▽

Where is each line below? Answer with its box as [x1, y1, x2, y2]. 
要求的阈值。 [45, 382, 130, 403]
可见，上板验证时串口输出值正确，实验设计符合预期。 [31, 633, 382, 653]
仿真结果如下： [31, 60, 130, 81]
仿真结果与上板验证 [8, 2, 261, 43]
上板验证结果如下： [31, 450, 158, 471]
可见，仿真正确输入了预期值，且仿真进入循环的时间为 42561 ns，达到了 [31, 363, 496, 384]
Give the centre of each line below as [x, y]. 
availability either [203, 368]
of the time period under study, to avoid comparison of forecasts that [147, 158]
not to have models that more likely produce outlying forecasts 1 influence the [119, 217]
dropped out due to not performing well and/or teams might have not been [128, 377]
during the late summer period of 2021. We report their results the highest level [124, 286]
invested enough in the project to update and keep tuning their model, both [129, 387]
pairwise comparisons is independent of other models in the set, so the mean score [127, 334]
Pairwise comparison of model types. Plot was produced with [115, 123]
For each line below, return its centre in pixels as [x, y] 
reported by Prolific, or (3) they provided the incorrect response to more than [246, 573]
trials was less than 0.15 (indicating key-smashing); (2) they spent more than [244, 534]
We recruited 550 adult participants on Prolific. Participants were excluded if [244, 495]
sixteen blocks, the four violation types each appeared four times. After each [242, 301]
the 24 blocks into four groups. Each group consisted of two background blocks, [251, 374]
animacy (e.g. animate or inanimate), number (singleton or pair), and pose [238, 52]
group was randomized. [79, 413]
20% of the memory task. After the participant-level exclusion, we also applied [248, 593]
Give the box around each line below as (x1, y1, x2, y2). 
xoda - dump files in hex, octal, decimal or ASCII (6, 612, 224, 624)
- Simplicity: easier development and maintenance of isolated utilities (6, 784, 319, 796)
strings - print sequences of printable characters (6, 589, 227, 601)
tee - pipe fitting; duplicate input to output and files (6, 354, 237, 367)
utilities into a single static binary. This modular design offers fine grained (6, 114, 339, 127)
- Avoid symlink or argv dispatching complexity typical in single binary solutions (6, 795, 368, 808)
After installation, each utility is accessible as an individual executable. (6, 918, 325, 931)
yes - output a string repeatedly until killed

△

• _What is needed_
Read the material above and copy out each line holding "centre".

• _Result of the task_
Give the centre of each line below as [x, y]. 
For each line below, return its centre in pixels as [x, y] 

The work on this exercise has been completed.